A round hole of radius :sqrt: 3 feet is bored through the center of a sphere of radius 2 feet. Find the folume of the piece cut out.

Thanks.

**Posted:** Wed Feb 09, 2005 7:29 pm

Kent Merryfield

Draw a 2-dimensional picture of a cross-section through the middle. Look at the right hand side. You have a 2-dimensional object bounded on the right by the curve $x^2+y^2=4$ and on the left by the line $x=\sqrt{3}.$ The points where these curves intersect are $(\sqrt{3},1)$ and $(\sqrt{3},-1).$ We want the volume of the solid of revolution formed by rotating this about the $y$ axis.
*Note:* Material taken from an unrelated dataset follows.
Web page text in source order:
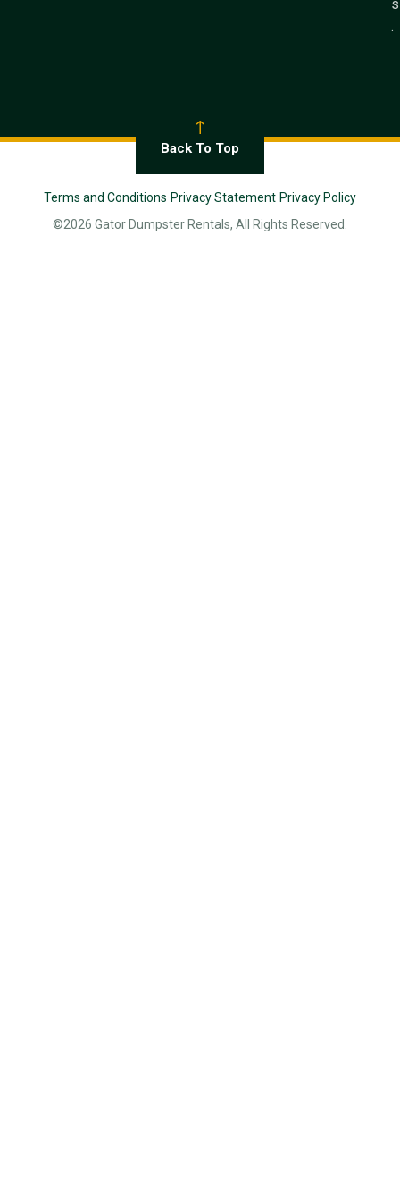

Method 1 (the "shell" method):

Slice the 2-dimensional object into vertical strips. Each such vertical strip is located at position $x,$ has width $dx,$ and height $2\sqrt{4-x^2}.$ Rotating this strip about the vertical axis gives a thin cylindrical shell. Slice this open and lay it out flat. The result is a rectangular slap of width $2\pi x$ (the circumference of the shell), height $2\sqrt{4-x^2},$ and thickness $dx$ so $dV=4\pi x\sqrt{4-x^2}\,dx$ and

$V=\int_{\sqrt{3}}^24\pi x\sqrt{4-x^2}\,dx.$

Method 2 (the "washer" method):

Slice the 2-dimensional object into horizontal strips. Each such horizontal strip is located at position $y$ and has width $dy.$ Its left endpoint is at $x=\sqrt{3}$ and its right endpoint is at $x=\sqrt{4-y^2}.$ Rotating this strip about the vertical axis gives a thin flat "washer" of thickness $dy$ . The inner radius of this (annulus) is $\sqrt{3}$ and the outer radius is $\sqrt{4-y^2}.$ The volume is

$dV=\pi\left(\left(\sqrt{4-y^2}\right)^2 -\left(\sqrt{3}\right)^2\right)dy = \pi(1-y^2)dy.$ Thus

$V=\int_{-1}^1 \pi(1-y^2)dy.$

I'll leave you to do the integrals; both can be done by elementary means but this time method 2 is probably easier.

**Posted:** Wed Feb 09, 2005 8:48 pm